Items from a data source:

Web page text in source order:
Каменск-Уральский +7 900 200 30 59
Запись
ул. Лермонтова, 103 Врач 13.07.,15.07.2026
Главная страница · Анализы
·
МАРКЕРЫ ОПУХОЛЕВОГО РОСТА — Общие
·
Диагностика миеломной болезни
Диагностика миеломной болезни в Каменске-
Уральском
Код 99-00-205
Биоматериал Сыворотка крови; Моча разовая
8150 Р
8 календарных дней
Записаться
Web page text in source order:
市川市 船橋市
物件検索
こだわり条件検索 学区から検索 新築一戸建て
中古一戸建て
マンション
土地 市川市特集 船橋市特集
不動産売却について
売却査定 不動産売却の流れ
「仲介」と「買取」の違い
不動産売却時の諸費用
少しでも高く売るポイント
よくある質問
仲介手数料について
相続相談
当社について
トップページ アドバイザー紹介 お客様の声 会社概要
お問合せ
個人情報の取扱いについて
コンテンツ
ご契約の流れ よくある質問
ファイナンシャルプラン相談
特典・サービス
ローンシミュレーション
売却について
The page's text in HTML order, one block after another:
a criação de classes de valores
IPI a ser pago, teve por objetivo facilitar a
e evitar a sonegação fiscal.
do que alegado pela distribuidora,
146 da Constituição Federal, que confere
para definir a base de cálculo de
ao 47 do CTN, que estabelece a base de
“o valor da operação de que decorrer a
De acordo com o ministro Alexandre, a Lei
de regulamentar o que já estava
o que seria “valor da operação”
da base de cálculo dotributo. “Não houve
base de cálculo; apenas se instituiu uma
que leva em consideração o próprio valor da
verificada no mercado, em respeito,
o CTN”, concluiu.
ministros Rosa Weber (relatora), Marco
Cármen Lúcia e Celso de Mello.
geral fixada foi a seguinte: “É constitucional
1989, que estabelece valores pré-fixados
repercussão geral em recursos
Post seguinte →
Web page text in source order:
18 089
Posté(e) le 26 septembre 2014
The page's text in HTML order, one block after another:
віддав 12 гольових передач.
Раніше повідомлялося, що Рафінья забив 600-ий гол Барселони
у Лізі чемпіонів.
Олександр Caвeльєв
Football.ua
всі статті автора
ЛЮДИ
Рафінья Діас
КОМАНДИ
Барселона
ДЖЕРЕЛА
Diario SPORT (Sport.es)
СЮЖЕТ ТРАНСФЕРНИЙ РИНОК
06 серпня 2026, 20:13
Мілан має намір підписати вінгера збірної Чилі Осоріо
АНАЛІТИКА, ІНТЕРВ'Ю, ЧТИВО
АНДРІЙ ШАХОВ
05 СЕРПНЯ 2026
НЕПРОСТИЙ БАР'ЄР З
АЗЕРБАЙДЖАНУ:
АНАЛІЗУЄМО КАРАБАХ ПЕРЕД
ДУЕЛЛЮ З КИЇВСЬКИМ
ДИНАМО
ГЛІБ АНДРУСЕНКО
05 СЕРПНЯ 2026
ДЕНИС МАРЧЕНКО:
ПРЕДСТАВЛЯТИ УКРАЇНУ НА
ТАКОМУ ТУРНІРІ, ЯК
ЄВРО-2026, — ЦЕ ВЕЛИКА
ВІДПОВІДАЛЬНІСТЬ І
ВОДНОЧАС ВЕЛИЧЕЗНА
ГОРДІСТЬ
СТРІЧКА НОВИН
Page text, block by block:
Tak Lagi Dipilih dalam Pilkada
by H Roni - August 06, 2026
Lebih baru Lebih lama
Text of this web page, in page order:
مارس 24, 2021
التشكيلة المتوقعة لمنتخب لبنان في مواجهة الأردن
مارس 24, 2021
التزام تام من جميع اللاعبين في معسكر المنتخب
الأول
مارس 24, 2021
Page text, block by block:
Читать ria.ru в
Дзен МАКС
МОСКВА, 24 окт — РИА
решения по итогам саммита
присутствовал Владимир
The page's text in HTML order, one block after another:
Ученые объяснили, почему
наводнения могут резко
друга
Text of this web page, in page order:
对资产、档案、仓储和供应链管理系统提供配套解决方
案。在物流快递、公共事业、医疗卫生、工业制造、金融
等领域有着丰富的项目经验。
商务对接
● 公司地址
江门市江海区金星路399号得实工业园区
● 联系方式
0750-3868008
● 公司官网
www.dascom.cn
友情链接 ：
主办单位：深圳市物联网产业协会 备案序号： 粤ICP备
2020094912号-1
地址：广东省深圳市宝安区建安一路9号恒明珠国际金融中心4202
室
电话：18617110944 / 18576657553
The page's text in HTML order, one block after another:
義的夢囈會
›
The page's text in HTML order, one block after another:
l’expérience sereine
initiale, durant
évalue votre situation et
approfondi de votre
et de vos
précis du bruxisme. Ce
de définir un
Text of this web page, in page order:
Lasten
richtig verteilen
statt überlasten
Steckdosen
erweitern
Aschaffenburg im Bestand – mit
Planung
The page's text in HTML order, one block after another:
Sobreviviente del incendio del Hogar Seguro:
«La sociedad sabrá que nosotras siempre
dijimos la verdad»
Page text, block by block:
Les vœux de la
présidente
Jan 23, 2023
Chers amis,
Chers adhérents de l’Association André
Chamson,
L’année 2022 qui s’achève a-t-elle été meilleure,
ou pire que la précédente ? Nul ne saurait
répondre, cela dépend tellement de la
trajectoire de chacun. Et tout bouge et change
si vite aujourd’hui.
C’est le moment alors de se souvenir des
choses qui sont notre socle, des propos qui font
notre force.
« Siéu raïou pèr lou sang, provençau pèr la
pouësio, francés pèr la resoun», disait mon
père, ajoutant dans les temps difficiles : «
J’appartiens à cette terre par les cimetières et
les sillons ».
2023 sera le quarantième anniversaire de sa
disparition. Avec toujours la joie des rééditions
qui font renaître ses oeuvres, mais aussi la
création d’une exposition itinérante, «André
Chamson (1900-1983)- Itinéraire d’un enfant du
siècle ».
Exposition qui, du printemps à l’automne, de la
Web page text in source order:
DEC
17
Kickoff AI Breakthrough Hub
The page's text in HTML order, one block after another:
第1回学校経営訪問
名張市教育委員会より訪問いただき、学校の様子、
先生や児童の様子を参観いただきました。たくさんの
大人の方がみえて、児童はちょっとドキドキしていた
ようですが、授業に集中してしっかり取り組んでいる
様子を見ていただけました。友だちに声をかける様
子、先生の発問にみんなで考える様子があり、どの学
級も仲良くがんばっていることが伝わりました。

WHAT IS REQUIRED –
Copy the records exactly.

TASK ANSWER –
Web page text in source order:
Каменск-Уральский +7 900 200 30 59
Запись
ул. Лермонтова, 103 Врач 13.07.,15.07.2026
Главная страница · Анализы
·
МАРКЕРЫ ОПУХОЛЕВОГО РОСТА — Общие
·
Диагностика миеломной болезни
Диагностика миеломной болезни в Каменске-
Уральском
Код 99-00-205
Биоматериал Сыворотка крови; Моча разовая
8150 Р
8 календарных дней
Записаться
Web page text in source order:
市川市 船橋市
物件検索
こだわり条件検索 学区から検索 新築一戸建て
中古一戸建て
マンション
土地 市川市特集 船橋市特集
不動産売却について
売却査定 不動産売却の流れ
「仲介」と「買取」の違い
不動産売却時の諸費用
少しでも高く売るポイント
よくある質問
仲介手数料について
相続相談
当社について
トップページ アドバイザー紹介 お客様の声 会社概要
お問合せ
個人情報の取扱いについて
コンテンツ
ご契約の流れ よくある質問
ファイナンシャルプラン相談
特典・サービス
ローンシミュレーション
売却について
The page's text in HTML order, one block after another:
a criação de classes de valores
IPI a ser pago, teve por objetivo facilitar a
e evitar a sonegação fiscal.
do que alegado pela distribuidora,
146 da Constituição Federal, que confere
para definir a base de cálculo de
ao 47 do CTN, que estabelece a base de
“o valor da operação de que decorrer a
De acordo com o ministro Alexandre, a Lei
de regulamentar o que já estava
o que seria “valor da operação”
da base de cálculo dotributo. “Não houve
base de cálculo; apenas se instituiu uma
que leva em consideração o próprio valor da
verificada no mercado, em respeito,
o CTN”, concluiu.
ministros Rosa Weber (relatora), Marco
Cármen Lúcia e Celso de Mello.
geral fixada foi a seguinte: “É constitucional
1989, que estabelece valores pré-fixados
repercussão geral em recursos
Post seguinte →
Web page text in source order:
18 089
Posté(e) le 26 septembre 2014
The page's text in HTML order, one block after another:
віддав 12 гольових передач.
Раніше повідомлялося, що Рафінья забив 600-ий гол Барселони
у Лізі чемпіонів.
Олександр Caвeльєв
Football.ua
всі статті автора
ЛЮДИ
Рафінья Діас
КОМАНДИ
Барселона
ДЖЕРЕЛА
Diario SPORT (Sport.es)
СЮЖЕТ ТРАНСФЕРНИЙ РИНОК
06 серпня 2026, 20:13
Мілан має намір підписати вінгера збірної Чилі Осоріо
АНАЛІТИКА, ІНТЕРВ'Ю, ЧТИВО
АНДРІЙ ШАХОВ
05 СЕРПНЯ 2026
НЕПРОСТИЙ БАР'ЄР З
АЗЕРБАЙДЖАНУ:
АНАЛІЗУЄМО КАРАБАХ ПЕРЕД
ДУЕЛЛЮ З КИЇВСЬКИМ
ДИНАМО
ГЛІБ АНДРУСЕНКО
05 СЕРПНЯ 2026
ДЕНИС МАРЧЕНКО:
ПРЕДСТАВЛЯТИ УКРАЇНУ НА
ТАКОМУ ТУРНІРІ, ЯК
ЄВРО-2026, — ЦЕ ВЕЛИКА
ВІДПОВІДАЛЬНІСТЬ І
ВОДНОЧАС ВЕЛИЧЕЗНА
ГОРДІСТЬ
СТРІЧКА НОВИН
Page text, block by block:
Tak Lagi Dipilih dalam Pilkada
by H Roni - August 06, 2026
Lebih baru Lebih lama
Text of this web page, in page order:
مارس 24, 2021
التشكيلة المتوقعة لمنتخب لبنان في مواجهة الأردن
مارس 24, 2021
التزام تام من جميع اللاعبين في معسكر المنتخب
الأول
مارس 24, 2021
Page text, block by block:
Читать ria.ru в
Дзен МАКС
МОСКВА, 24 окт — РИА
решения по итогам саммита
присутствовал Владимир
The page's text in HTML order, one block after another:
Ученые объяснили, почему
наводнения могут резко
друга
Text of this web page, in page order:
对资产、档案、仓储和供应链管理系统提供配套解决方
案。在物流快递、公共事业、医疗卫生、工业制造、金融
等领域有着丰富的项目经验。
商务对接
● 公司地址
江门市江海区金星路399号得实工业园区
● 联系方式
0750-3868008
● 公司官网
www.dascom.cn
友情链接 ：
主办单位：深圳市物联网产业协会 备案序号： 粤ICP备
2020094912号-1
地址：广东省深圳市宝安区建安一路9号恒明珠国际金融中心4202
室
电话：18617110944 / 18576657553
The page's text in HTML order, one block after another:
義的夢囈會
›
The page's text in HTML order, one block after another:
l’expérience sereine
initiale, durant
évalue votre situation et
approfondi de votre
et de vos
précis du bruxisme. Ce
de définir un
Text of this web page, in page order:
Lasten
richtig verteilen
statt überlasten
Steckdosen
erweitern
Aschaffenburg im Bestand – mit
Planung
The page's text in HTML order, one block after another:
Sobreviviente del incendio del Hogar Seguro:
«La sociedad sabrá que nosotras siempre
dijimos la verdad»
Page text, block by block:
Les vœux de la
présidente
Jan 23, 2023
Chers amis,
Chers adhérents de l’Association André
Chamson,
L’année 2022 qui s’achève a-t-elle été meilleure,
ou pire que la précédente ? Nul ne saurait
répondre, cela dépend tellement de la
trajectoire de chacun. Et tout bouge et change
si vite aujourd’hui.
C’est le moment alors de se souvenir des
choses qui sont notre socle, des propos qui font
notre force.
« Siéu raïou pèr lou sang, provençau pèr la
pouësio, francés pèr la resoun», disait mon
père, ajoutant dans les temps difficiles : «
J’appartiens à cette terre par les cimetières et
les sillons ».
2023 sera le quarantième anniversaire de sa
disparition. Avec toujours la joie des rééditions
qui font renaître ses oeuvres, mais aussi la
création d’une exposition itinérante, «André
Chamson (1900-1983)- Itinéraire d’un enfant du
siècle ».
Exposition qui, du printemps à l’automne, de la
Web page text in source order:
DEC
17
Kickoff AI Breakthrough Hub
The page's text in HTML order, one block after another:
第1回学校経営訪問
名張市教育委員会より訪問いただき、学校の様子、
先生や児童の様子を参観いただきました。たくさんの
大人の方がみえて、児童はちょっとドキドキしていた
ようですが、授業に集中してしっかり取り組んでいる
様子を見ていただけました。友だちに声をかける様
子、先生の発問にみんなで考える様子があり、どの学
級も仲良くがんばっていることが伝わりました。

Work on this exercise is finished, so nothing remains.